Let x be in S and V. What about x = 1 * x?

Klungo
Im asking if x forms a linear combination simply because x=1x.

For x in any set S, a subset of a vector space V, from x=1x, we have x in spanS.

I think you know the answer but ultimately the question you need to answer is if the same vector lie in both sets?

Klungo
If by both sets, you mean S and V, then yes?

If by S and spanS, that's where my concern is and I think it's true. My reasoning being as stated above.

Since you mention subset and not proper subset you can just let S = V and you're done.

Ultimately though if you can not do this and you want to consider a vector in V but not in S and want to check whether you can use linear combinations of stuff in S to represent something in V\S then you will need to show that perpendicular set is empty.

What I mean by this is that you have the decomposition v + v_perp = the full space.

So what this means in your linear combination is that if you have a v_perp term that can't be written in terms of the stuff in S (or linear combinations) then the v_perp term will be non-empty and if this is the case your answer to your question is no.

So formally you will form a basis for S and for V and compare the two with respect to the rank-nullity theorem.

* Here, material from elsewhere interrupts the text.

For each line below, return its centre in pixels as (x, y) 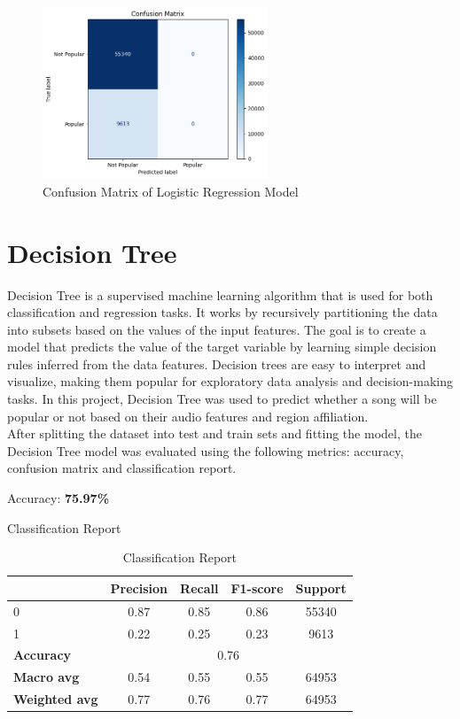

If you have information corresponding to a non-zero vector for v_perp then the answer to your question is no but otherwise, it is yes.

Klungo
Sorry, I didn't really understand that. I just began the course in linear algebra and I'm unaware of this for now. To better pin point my the purpose of the thread. I'll elaborate on an example problem.

Let W be a subset of vector space V. W is a subspace of V if and only if span(W) = W.

The proof for span(W)=W imples W is a subspace of V is done and ok.
Now to prove under the assumption that for W a subspace of V, we have span(W) = W.
I was able to prove W is a subset of span(W).

Now my goal is to prove span(W) is a subset of W to complete the proof.

My attempt at this goes: Let x in W be an arbitrary vector. By [Axiom of multiplication identity] we have x=1*x. Thus, x is a linear combination of itself and x must be in span(W). Therefore, W is a subset of span(W).

Is that part right?

(Thanks for the help by the way).

So do you have to prove that span(W) = W or do you assume that to solve your problem?

I don't know what the axiom of multiplication identity is but since W and span(W) are the same spaces and since x is in both those spaces then your proof should be along the lines of that 1*x is in both spaces, x is in both spaces, 1*x is a linear combination of x and so the statement holds.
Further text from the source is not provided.